--- SUPPLIED DATA Enclosed Below ---
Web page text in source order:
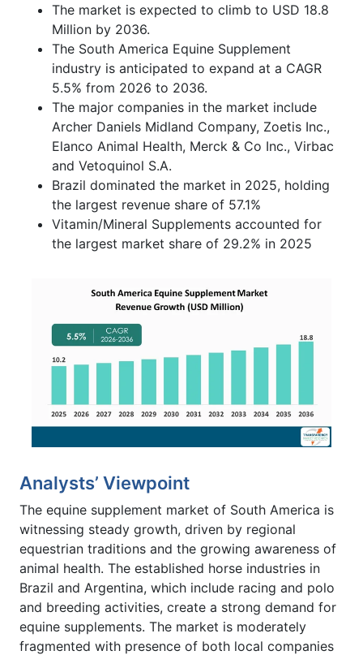
The market is expected to climb to USD 18.8
Million by 2036.
The South America Equine Supplement
industry is anticipated to expand at a CAGR
5.5% from 2026 to 2036.
The major companies in the market include
Archer Daniels Midland Company, Zoetis Inc.,
Elanco Animal Health, Merck & Co Inc., Virbac
and Vetoquinol S.A.
Brazil dominated the market in 2025, holding
the largest revenue share of 57.1%
Vitamin/Mineral Supplements accounted for
the largest market share of 29.2% in 2025
Analysts’ Viewpoint
The equine supplement market of South America is
witnessing steady growth, driven by regional
equestrian traditions and the growing awareness of
animal health. The established horse industries in
Brazil and Argentina, which include racing and polo
and breeding activities, create a strong demand for
equine supplements. The market is moderately
fragmented with presence of both local companies
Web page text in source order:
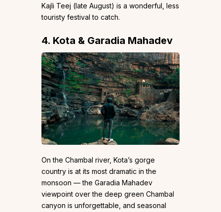
Kajli Teej (late August) is a wonderful, less
touristy festival to catch.
4. Kota & Garadia Mahadev
On the Chambal river, Kota’s gorge
country is at its most dramatic in the
monsoon — the Garadia Mahadev
viewpoint over the deep green Chambal
canyon is unforgettable, and seasonal
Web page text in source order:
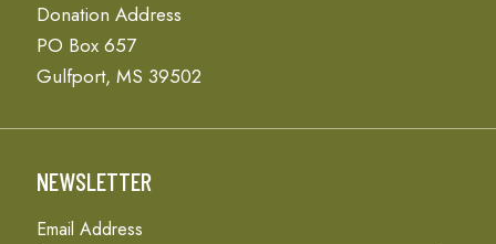
Donation Address
PO Box 657
Gulfport, MS 39502
NEWSLETTER
Email Address
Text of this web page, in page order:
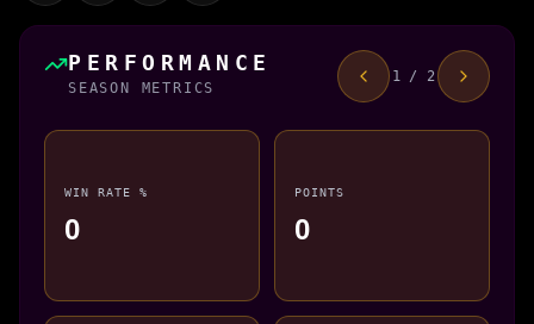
--- End of Enclosed SUPPLIED DATA ---
**ACTION ITEM:** Beginning with the line above that contains "The South America Equine Supplement" and finishing with the line that contains "canyon is unforgettable, and seasonal", print those lines exactly and only. Skip all pictures.

**RESPONSE AREA:**
The South America Equine Supplement
industry is anticipated to expand at a CAGR
5.5% from 2026 to 2036.
The major companies in the market include
Archer Daniels Midland Company, Zoetis Inc.,
Elanco Animal Health, Merck & Co Inc., Virbac
and Vetoquinol S.A.
Brazil dominated the market in 2025, holding
the largest revenue share of 57.1%
Vitamin/Mineral Supplements accounted for
the largest market share of 29.2% in 2025
Analysts’ Viewpoint
The equine supplement market of South America is
witnessing steady growth, driven by regional
equestrian traditions and the growing awareness of
animal health. The established horse industries in
Brazil and Argentina, which include racing and polo
and breeding activities, create a strong demand for
equine supplements. The market is moderately
fragmented with presence of both local companies
Web page text in source order:
Kajli Teej (late August) is a wonderful, less
touristy festival to catch.
4. Kota & Garadia Mahadev
On the Chambal river, Kota’s gorge
country is at its most dramatic in the
monsoon — the Garadia Mahadev
viewpoint over the deep green Chambal
canyon is unforgettable, and seasonal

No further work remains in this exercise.